Star Trek Explorer
- Editor: Star Trek Monthly John Freeman – #1–25 Darryl Curtis – #26–64 Nick Jones – #65–89 Toby Weidmann – #90–117 John Freeman – #118–127 Brian J. Robb – #128–129 Paul Simpson – #130–166 Christopher Cooper – #167–192 Nick Jones – #193-207 Star Trek Explorer Nick Jones – #1-#4 John Freeman – #5-14
- Categories: Science fiction related
- Frequency: Quarterly
- First issue: March 1995
- Final issue: December 24, 2024; 5 months ago
- Company: Titan Magazines
- Country: United Kingdom
- Website: Official website

= Star Trek Explorer =

Quarterly periodical published by Titan UK

Star Trek Explorer is an authorized periodical, published quarterly by Titan UK in the United Kingdom, Ireland, Australia, and New Zealand devoted to the Star Trek franchise; a separate North American version is also published, differing primarily in issue number, but otherwise synchronised in content. In terms of content, the magazine features news, interviews, and reviews covering all the live-action series, the animated series, the film series, and other official media, including books and computer games. The magazine ceased publication in December, 2024.

==Publication history==
Star Trek Magazine was the first regular magazine to be published by Titan Magazines and is its longest-running title. It was launched in February 1995 as Star Trek Monthly, soon after the first broadcast of Star Trek: Voyager.
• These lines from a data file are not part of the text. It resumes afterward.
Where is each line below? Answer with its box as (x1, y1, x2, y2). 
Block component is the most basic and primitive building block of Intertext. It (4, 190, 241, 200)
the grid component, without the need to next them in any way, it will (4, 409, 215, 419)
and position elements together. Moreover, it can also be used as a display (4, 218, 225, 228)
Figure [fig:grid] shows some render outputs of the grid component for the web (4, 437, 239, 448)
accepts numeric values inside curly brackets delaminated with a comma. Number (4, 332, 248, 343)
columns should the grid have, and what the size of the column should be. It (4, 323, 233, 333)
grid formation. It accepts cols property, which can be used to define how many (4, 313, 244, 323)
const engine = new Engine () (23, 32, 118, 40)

Early in its run, the magazine featured reprints of several DC Comics-produced comics, but this ended after issue 22.

With issue 113, the publication went to a bi-monthly release schedule and increased its page count from 68 to 100. Before this change, various issues were special "bumper" releases (100 pages, costing £4.99, usually with a gift – typically a Titan-released Trek book) to commemorate a specific occasion, such as the 30th and 35th anniversaries, the end of Star Trek: Deep Space Nine, and others.

A separate North American edition of the magazine came into being in August 2006, otherwise synchronized with the British version for contents, due in part to the loss of the Star Trek: Communicator in 2005, which had aggravated the previous 2003 loss of Star Trek: The Magazine, leaving the home market devoid of any and all "official" Star Trek franchise magazines. Issue #1 of the run – bi-monthly like the British edition – was released on 22 August 2006. Numbering of the UK edition maintained its internal continuity, with the US #1 being relatively the same as UK issue 128. Later US editions returned to 68 pages in length, with the additional UK pages being inserted in the form of a supplement at the centre of the magazine. This practice was quickly discontinued, and the various editions were standardized with issue 134.

The magazine is printed in the United States rather than the UK, meaning that American distribution now takes place sometime before UK release. A special cover is available for specialist comic shops ordering via the Diamond Previews magazine.

For issue 137, and all subsequent 100-page editions, a new binding format and magazine size was introduced. The issue was perfect bound (instead of saddle-stitched) and measured 8 inches wide × 11 inches high (instead of 9 × 12). The following issue retained the size but returned to saddle-stitching. With this issue, the British edition lost its 100-page length, becoming 68 pages long.

The frequency with which the title has been published has further varied over the years, with an increase in output to eight issues a year in early 2009 (with issue 143), followed by a decrease to quarterly (along with an additional yearly publication) from 2012 onwards. With the latest change to its publication schedule, the magazine has now returned to regularly being 100 pages in length.

In August 2021, the magazine changed its name to Star Trek Explorer.

Star Trek Explorers final issue was published on 24 December 2024. It featured an interview with William Shatner and a synopsis of the magazine's history.